> Task directions:
Return every line from the one with "date : 2006-08-22 10:06 -0300 [67, 35]" through the one with "eram identificáveis via", inclusive, exactly as it appears below.

[Data extracted from a collection]
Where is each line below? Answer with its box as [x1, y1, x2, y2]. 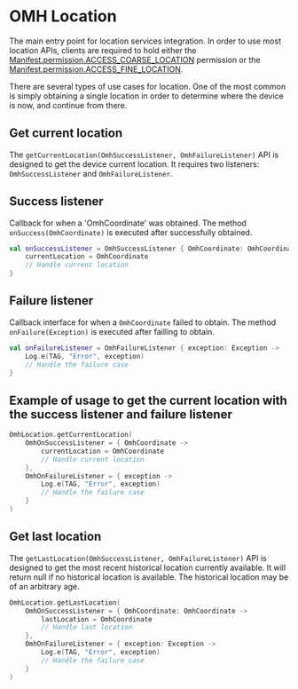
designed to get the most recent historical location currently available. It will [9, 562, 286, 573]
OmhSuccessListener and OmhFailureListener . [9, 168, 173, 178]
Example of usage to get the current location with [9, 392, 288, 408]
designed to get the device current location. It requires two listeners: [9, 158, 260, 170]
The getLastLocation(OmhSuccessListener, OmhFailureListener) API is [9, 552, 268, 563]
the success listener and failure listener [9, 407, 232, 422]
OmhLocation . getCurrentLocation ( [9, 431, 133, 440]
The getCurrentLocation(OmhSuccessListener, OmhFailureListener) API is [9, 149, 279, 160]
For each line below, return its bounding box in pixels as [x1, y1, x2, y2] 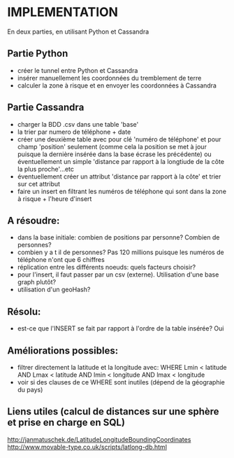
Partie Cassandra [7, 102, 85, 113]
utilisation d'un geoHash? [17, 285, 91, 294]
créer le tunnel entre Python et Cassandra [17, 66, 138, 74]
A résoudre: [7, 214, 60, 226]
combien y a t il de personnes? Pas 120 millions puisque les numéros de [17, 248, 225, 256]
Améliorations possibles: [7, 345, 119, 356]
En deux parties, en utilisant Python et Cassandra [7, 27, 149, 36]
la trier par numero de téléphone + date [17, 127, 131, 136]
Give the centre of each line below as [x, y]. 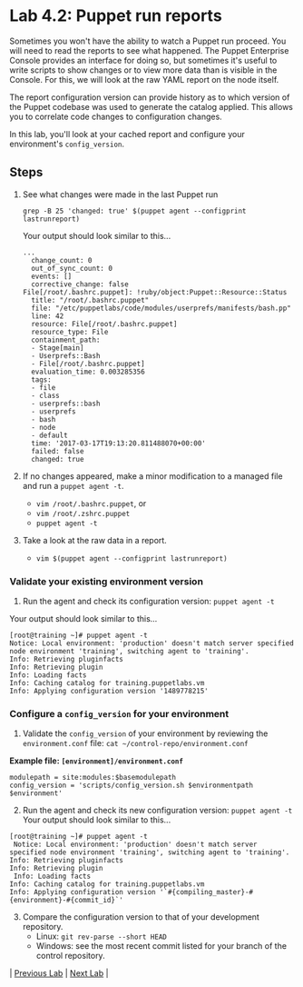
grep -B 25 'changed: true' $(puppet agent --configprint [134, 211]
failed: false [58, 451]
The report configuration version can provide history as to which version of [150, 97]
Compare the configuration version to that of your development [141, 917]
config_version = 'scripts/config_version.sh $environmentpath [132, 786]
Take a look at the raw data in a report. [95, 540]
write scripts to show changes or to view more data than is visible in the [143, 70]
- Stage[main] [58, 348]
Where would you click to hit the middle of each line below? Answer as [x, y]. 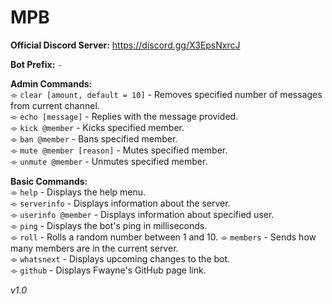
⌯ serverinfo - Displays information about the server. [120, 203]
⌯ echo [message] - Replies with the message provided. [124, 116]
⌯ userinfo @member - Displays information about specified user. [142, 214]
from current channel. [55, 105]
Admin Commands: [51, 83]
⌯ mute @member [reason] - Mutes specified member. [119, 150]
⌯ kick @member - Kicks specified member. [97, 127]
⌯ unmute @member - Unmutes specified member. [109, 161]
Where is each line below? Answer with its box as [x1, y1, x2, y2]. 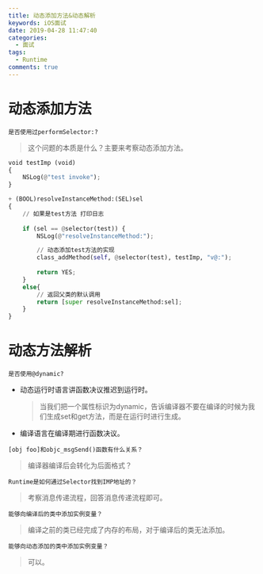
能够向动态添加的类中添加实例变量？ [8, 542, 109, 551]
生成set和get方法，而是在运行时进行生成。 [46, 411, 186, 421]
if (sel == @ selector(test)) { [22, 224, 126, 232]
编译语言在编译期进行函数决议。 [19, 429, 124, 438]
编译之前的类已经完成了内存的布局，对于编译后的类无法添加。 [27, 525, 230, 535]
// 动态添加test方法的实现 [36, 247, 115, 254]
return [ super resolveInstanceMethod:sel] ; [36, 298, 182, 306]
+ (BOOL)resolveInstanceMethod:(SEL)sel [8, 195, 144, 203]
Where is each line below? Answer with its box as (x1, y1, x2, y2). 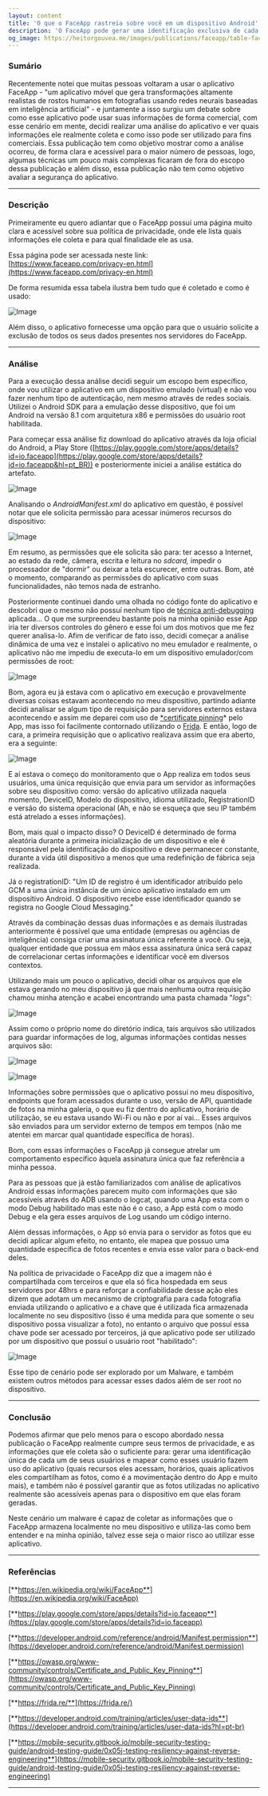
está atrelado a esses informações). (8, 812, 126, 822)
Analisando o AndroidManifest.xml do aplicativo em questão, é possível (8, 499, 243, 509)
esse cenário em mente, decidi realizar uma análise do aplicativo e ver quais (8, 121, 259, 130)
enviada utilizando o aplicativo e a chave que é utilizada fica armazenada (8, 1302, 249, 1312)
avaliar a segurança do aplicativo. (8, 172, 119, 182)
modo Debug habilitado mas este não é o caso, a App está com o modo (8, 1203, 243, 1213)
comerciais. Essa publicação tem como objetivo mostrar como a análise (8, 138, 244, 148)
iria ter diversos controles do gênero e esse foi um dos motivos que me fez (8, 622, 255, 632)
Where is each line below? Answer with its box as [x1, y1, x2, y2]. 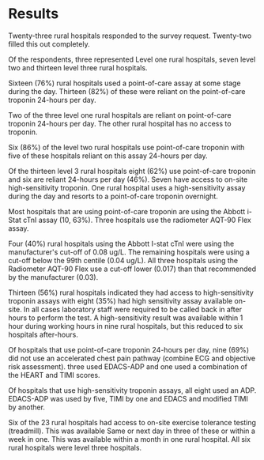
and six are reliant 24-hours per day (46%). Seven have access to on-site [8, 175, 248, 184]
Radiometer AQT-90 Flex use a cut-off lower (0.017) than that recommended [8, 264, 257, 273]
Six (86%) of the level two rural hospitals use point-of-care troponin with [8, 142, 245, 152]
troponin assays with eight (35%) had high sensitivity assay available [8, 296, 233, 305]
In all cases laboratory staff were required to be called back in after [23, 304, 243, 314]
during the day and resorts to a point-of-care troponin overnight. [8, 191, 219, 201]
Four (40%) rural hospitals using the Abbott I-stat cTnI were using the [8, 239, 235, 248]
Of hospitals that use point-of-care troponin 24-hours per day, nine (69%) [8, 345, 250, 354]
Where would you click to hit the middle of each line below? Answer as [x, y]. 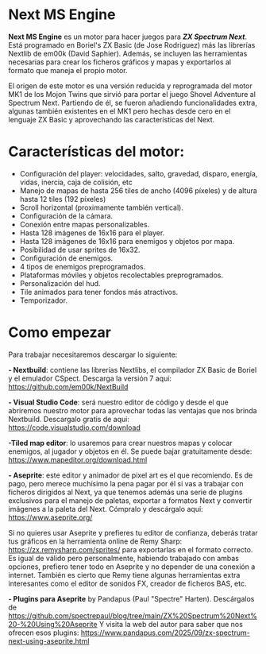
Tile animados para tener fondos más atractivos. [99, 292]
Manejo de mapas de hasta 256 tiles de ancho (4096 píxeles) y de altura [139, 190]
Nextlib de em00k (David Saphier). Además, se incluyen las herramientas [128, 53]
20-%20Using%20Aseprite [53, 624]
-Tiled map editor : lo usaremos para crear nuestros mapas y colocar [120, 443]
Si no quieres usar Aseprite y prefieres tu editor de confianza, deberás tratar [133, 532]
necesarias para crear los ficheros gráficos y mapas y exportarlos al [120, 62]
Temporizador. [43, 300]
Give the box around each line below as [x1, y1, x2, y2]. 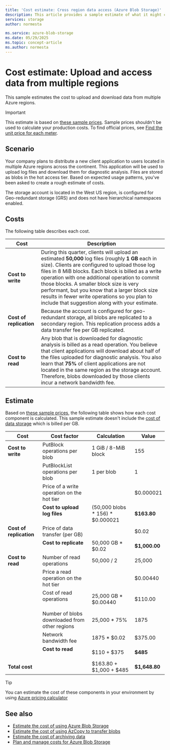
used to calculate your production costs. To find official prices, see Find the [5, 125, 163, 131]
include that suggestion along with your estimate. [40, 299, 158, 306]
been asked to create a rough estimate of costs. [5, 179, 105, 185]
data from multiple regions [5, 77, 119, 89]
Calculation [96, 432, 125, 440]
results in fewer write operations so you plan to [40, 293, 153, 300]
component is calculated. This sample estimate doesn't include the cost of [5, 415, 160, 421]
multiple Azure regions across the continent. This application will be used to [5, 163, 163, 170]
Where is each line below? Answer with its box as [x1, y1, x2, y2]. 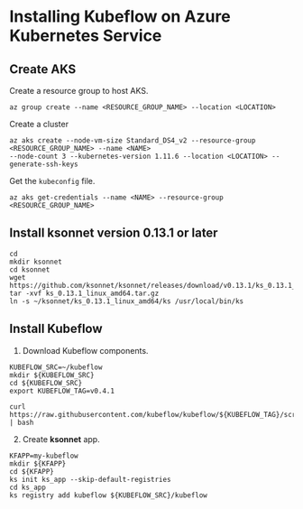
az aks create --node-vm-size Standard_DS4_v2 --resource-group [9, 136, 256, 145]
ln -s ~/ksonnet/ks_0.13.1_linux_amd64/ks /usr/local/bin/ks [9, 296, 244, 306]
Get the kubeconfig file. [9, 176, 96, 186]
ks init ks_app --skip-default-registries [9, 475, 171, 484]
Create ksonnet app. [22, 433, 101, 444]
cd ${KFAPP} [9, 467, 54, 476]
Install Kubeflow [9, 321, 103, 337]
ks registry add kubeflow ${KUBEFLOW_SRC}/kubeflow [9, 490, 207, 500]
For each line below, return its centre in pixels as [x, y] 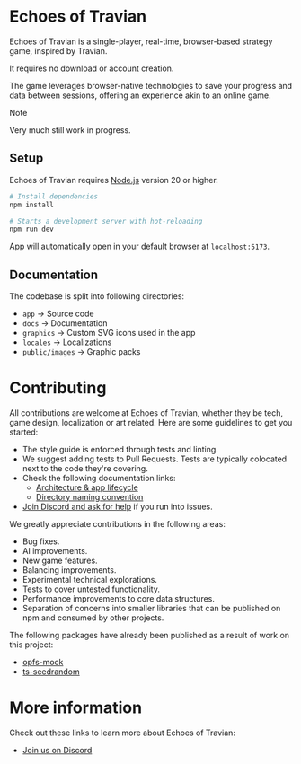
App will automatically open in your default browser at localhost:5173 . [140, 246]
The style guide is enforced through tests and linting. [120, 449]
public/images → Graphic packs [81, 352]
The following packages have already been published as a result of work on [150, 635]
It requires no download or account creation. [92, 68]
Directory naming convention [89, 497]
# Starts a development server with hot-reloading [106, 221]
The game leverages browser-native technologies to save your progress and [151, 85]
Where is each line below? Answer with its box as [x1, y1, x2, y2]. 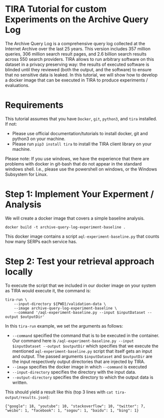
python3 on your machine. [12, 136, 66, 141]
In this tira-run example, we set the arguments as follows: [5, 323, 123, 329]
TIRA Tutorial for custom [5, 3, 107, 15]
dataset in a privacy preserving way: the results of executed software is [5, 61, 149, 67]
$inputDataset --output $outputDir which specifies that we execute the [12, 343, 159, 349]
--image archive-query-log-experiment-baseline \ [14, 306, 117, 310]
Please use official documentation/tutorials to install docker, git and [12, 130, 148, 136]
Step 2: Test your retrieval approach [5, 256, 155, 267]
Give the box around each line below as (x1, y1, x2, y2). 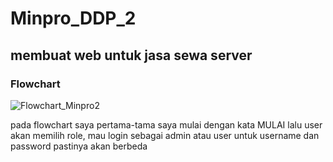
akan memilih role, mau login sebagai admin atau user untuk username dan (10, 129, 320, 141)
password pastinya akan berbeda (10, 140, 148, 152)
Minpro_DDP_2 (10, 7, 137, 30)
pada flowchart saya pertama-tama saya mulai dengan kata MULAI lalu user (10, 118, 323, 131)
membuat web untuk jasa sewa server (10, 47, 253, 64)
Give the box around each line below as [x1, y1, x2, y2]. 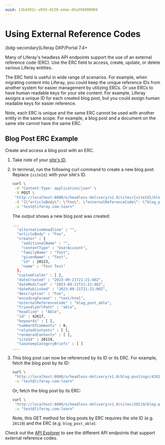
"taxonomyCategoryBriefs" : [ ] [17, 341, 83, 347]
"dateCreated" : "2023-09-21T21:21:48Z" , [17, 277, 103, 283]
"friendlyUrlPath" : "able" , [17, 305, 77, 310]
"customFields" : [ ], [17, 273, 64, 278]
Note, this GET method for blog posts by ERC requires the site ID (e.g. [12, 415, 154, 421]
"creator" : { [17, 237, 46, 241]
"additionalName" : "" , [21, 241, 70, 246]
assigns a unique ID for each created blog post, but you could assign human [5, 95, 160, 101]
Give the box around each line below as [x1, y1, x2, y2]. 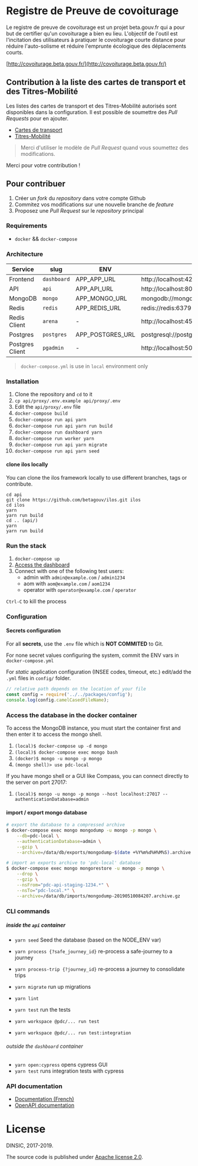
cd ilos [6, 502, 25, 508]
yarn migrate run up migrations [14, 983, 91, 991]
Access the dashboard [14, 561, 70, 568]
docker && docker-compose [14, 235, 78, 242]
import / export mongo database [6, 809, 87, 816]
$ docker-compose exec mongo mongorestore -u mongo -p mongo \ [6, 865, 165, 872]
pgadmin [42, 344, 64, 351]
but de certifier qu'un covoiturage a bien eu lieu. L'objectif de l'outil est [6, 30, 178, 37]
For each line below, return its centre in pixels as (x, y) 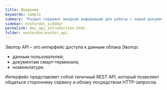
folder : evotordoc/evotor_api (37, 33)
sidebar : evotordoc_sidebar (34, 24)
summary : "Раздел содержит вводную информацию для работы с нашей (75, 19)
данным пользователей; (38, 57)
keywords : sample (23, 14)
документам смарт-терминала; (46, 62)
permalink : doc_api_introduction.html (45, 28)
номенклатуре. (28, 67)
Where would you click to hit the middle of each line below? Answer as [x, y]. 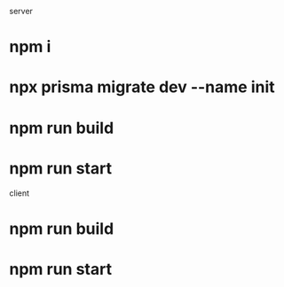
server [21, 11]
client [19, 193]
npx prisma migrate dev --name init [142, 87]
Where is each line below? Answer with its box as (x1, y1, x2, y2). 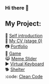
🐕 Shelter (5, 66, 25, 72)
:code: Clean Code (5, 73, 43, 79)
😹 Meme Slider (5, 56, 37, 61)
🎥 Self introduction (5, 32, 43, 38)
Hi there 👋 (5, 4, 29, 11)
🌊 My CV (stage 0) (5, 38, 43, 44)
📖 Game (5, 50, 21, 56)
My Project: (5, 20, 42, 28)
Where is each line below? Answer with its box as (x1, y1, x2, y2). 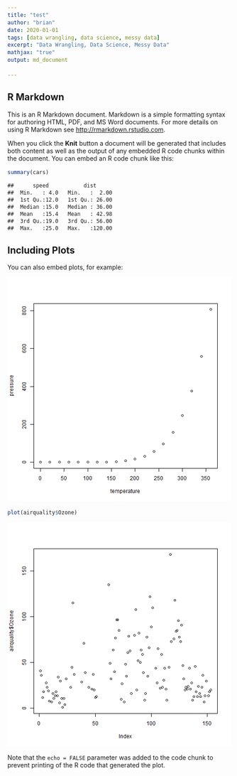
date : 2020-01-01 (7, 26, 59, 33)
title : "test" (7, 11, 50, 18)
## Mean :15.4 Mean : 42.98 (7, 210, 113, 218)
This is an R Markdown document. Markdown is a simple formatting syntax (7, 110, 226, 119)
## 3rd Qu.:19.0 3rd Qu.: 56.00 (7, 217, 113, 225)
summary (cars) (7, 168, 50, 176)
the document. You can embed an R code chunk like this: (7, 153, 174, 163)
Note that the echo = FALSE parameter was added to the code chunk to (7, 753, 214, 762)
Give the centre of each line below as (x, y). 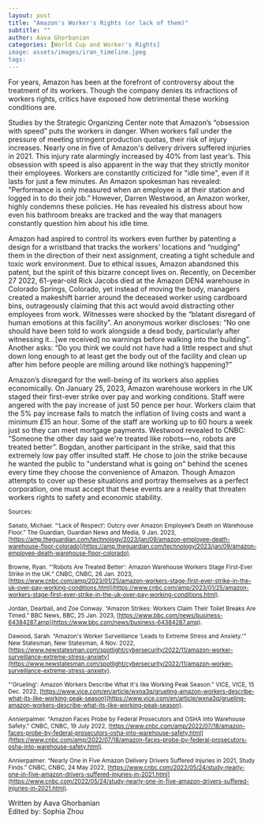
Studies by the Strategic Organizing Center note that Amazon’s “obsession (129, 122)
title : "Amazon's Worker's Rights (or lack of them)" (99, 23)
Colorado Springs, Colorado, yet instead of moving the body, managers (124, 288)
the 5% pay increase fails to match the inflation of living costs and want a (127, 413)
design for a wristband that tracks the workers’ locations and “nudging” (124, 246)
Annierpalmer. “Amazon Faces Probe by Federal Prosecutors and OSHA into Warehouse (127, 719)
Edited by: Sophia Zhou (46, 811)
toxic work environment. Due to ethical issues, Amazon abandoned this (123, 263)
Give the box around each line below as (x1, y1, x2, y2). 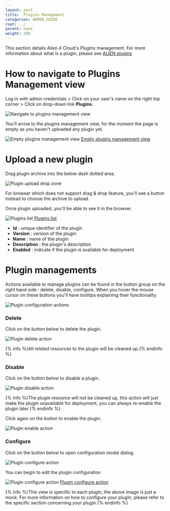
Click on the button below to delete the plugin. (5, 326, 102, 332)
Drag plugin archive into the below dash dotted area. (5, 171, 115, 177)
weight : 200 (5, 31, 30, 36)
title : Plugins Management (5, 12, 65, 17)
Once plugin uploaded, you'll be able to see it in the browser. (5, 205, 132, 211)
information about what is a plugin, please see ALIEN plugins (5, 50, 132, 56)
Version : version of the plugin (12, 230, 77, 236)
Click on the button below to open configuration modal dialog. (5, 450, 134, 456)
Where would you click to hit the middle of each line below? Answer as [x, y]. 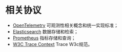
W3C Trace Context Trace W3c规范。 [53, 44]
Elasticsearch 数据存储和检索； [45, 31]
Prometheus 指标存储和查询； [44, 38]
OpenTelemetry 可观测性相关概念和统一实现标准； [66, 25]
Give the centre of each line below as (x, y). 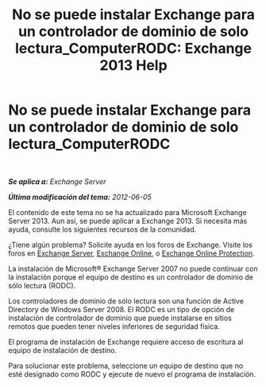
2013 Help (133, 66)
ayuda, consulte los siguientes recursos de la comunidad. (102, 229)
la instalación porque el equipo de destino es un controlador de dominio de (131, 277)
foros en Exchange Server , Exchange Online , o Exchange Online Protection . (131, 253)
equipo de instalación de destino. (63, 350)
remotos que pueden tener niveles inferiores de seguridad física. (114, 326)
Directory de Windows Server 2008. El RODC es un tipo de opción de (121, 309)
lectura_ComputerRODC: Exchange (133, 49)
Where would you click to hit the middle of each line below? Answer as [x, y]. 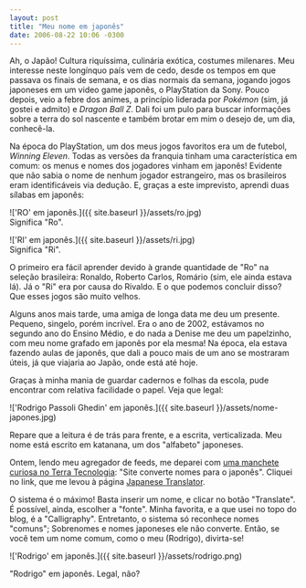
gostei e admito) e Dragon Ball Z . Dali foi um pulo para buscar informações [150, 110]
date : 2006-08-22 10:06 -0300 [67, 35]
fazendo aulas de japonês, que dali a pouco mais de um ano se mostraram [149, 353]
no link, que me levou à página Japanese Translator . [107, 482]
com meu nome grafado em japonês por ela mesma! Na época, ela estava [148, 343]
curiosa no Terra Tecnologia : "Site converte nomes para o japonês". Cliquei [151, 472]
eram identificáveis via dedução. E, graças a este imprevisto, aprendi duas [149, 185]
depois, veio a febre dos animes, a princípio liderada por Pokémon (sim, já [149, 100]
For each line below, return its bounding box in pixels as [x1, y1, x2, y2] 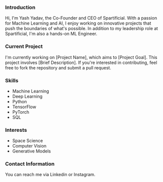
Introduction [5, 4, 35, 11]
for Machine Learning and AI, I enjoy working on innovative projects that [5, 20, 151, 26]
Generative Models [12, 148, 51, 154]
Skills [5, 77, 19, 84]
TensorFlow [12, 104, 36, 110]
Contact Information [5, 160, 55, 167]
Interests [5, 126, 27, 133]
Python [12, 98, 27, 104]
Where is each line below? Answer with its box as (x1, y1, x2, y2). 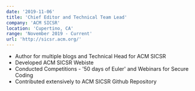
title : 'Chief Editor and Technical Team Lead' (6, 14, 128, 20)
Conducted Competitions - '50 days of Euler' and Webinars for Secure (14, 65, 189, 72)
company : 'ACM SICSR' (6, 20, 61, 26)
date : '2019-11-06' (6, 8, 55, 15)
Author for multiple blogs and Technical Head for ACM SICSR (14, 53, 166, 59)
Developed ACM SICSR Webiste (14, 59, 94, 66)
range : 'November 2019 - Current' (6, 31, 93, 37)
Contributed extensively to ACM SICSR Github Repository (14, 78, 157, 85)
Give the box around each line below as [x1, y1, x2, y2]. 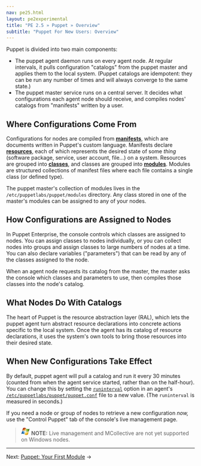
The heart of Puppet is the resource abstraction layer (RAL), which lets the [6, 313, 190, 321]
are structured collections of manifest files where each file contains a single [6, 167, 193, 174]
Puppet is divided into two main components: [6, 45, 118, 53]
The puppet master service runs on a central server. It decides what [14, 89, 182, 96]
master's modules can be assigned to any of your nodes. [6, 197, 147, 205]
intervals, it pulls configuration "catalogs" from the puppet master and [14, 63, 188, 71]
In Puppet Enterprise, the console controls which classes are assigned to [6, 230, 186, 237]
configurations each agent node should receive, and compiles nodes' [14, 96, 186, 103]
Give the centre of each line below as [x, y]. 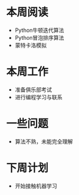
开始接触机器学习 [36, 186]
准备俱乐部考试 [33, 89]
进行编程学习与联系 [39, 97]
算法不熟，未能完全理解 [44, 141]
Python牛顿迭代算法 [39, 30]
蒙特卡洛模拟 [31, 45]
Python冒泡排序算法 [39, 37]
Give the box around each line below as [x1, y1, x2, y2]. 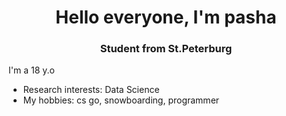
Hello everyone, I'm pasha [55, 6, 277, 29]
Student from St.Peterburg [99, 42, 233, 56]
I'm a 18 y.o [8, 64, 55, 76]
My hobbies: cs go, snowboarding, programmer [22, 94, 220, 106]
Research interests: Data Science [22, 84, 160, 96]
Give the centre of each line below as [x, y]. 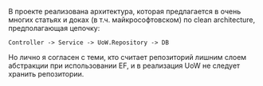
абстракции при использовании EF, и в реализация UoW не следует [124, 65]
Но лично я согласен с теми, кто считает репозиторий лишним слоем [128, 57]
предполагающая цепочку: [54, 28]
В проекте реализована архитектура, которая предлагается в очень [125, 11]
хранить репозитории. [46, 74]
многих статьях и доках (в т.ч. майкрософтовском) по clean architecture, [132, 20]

> Final answer:
date : 2006-08-22 10:06 -0300 [67, 35]
fazendo aulas de japonês, que dali a pouco mais de um ano se mostraram [149, 353]
no link, que me levou à página Japanese Translator . [107, 482]
com meu nome grafado em japonês por ela mesma! Na época, ela estava [148, 343]
curiosa no Terra Tecnologia : "Site converte nomes para o japonês". Cliquei [151, 472]
eram identificáveis via dedução. E, graças a este imprevisto, aprendi duas [149, 185]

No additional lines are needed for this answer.